Directions for this task: Each line of the records containing "Protective" is to be copied out and returned.

Information given:

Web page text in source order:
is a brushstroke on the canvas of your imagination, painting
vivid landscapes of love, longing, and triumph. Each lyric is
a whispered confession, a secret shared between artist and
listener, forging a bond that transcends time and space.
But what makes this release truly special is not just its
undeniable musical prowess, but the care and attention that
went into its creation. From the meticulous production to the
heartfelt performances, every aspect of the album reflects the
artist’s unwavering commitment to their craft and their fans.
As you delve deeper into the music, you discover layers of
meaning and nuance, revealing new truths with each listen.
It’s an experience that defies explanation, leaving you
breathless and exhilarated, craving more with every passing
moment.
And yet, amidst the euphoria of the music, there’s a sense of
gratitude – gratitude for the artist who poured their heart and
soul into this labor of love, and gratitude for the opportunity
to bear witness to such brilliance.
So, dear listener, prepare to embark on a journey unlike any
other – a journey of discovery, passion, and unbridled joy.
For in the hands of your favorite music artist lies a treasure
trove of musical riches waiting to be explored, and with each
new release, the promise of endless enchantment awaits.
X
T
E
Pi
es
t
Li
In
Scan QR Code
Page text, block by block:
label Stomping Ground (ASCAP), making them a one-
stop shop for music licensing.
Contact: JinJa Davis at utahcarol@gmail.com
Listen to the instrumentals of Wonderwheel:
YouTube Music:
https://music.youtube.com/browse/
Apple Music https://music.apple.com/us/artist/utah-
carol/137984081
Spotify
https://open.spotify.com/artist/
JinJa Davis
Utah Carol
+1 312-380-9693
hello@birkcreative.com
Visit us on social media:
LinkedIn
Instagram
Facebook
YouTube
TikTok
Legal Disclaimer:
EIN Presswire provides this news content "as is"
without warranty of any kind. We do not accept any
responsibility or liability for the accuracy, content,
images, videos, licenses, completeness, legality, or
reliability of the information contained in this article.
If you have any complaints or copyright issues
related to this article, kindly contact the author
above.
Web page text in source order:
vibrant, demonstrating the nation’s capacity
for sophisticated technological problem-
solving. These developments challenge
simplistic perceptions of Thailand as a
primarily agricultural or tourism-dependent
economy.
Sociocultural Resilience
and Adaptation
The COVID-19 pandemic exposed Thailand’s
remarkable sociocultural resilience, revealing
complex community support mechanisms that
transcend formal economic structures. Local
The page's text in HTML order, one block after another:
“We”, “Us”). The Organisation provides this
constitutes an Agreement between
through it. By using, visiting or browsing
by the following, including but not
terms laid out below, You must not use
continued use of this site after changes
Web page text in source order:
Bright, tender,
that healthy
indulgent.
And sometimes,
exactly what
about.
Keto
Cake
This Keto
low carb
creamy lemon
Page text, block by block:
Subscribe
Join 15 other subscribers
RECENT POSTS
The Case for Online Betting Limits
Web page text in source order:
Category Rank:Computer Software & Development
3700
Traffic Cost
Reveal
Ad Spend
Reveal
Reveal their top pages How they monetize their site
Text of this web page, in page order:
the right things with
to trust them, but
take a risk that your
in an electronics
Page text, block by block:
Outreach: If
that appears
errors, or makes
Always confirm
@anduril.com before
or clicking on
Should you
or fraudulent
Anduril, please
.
* * *
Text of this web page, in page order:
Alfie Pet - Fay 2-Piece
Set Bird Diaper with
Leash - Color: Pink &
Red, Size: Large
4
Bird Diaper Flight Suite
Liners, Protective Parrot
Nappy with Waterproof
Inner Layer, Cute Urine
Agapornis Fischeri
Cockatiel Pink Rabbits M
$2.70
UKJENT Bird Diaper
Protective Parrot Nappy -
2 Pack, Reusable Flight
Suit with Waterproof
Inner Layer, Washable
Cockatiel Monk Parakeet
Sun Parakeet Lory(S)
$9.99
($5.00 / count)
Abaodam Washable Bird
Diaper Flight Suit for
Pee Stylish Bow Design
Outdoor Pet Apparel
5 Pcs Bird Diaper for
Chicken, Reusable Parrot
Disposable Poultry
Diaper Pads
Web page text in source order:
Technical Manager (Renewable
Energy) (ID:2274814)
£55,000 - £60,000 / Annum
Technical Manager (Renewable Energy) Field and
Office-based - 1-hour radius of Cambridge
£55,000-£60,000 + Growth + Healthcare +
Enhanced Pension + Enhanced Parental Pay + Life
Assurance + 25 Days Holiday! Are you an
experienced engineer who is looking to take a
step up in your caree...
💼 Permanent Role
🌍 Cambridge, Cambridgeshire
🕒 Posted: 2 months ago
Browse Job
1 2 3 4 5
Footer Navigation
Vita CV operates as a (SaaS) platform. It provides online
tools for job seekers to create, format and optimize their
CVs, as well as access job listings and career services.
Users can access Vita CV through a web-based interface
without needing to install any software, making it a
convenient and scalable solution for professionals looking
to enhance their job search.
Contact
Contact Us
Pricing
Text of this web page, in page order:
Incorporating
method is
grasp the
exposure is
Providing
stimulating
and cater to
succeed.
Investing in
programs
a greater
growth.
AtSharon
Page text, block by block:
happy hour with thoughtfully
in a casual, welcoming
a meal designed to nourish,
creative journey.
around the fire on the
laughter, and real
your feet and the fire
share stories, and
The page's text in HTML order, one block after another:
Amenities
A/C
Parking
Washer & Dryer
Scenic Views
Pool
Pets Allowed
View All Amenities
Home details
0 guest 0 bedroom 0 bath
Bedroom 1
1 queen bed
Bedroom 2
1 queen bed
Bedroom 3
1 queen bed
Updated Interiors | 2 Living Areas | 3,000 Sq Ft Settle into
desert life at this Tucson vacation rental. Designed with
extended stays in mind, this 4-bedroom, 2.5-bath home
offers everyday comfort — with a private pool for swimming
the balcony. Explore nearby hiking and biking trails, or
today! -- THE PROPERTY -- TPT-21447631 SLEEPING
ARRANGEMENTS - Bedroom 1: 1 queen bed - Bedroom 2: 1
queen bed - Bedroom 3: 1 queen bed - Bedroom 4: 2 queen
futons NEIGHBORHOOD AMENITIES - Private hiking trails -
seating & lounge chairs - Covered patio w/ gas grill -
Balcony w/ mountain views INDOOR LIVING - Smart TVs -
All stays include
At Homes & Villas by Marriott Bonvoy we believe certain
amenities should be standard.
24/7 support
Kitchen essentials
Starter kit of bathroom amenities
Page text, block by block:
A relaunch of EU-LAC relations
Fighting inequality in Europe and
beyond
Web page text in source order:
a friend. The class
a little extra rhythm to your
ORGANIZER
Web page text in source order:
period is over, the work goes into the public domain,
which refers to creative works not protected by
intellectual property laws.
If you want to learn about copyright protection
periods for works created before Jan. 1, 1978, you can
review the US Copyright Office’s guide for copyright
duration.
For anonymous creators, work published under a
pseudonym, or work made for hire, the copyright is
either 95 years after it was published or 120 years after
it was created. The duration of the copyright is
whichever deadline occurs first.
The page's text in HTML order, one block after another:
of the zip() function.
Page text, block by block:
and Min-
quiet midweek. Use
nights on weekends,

Result:
Liners, Protective Parrot
Protective Parrot Nappy -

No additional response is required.